How are the equations in terms of total energy, roughly guestimating?
Earth receives a solar flux of ~1370 W/m2. Which is about roughly 340 W/m2 average on the surface. Say that for a lattitude of 40-45 degrees the average value is about 0.5 kW/m2 for easy ballpark figures. Cars typically use 10-50 kW driving, I estimate. But in between the two is the efficiency of the photosynthesis, the loss to other, unusable masses, the transport and distribution of the fuel and the efficiency of the car itself. Suppose (wild guess) that 10% of the solar flux is captured in the photosythesis, which is transferred to fuel with a loss of 50% rougly estimating including all the other processes, except that the fuel efficiency of the car is about 40% which means that 2% of the 0,5 kW/m2 is used effectivily for propulsion (5 W). So to generate the 10-50kW we need 1000 - 5000 m2 production area.

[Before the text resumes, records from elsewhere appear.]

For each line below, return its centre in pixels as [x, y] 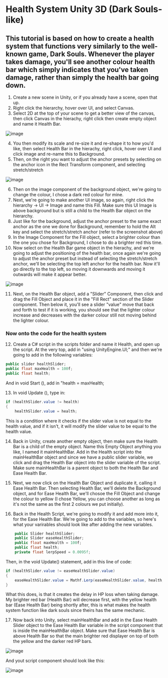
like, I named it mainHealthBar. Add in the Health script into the [77, 452]
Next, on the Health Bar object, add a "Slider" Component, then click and [88, 294]
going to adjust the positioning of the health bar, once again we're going [87, 253]
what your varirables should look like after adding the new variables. [83, 524]
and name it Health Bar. [37, 124]
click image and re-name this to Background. [59, 154]
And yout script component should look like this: [55, 661]
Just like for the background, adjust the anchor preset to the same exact [87, 221]
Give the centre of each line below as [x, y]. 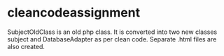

Of course cars don't drive continuously, while the production can be considered continuously. So if I drive average 15,000 miles a year in 400 hours that's roughly one hour per day, so the 1000 - 5000 m2 can support 24 cars continuously. So you'd need some 40-200 m2 fuel production area per car. How far am I off? Is this feasible as prominent fuel source for the future?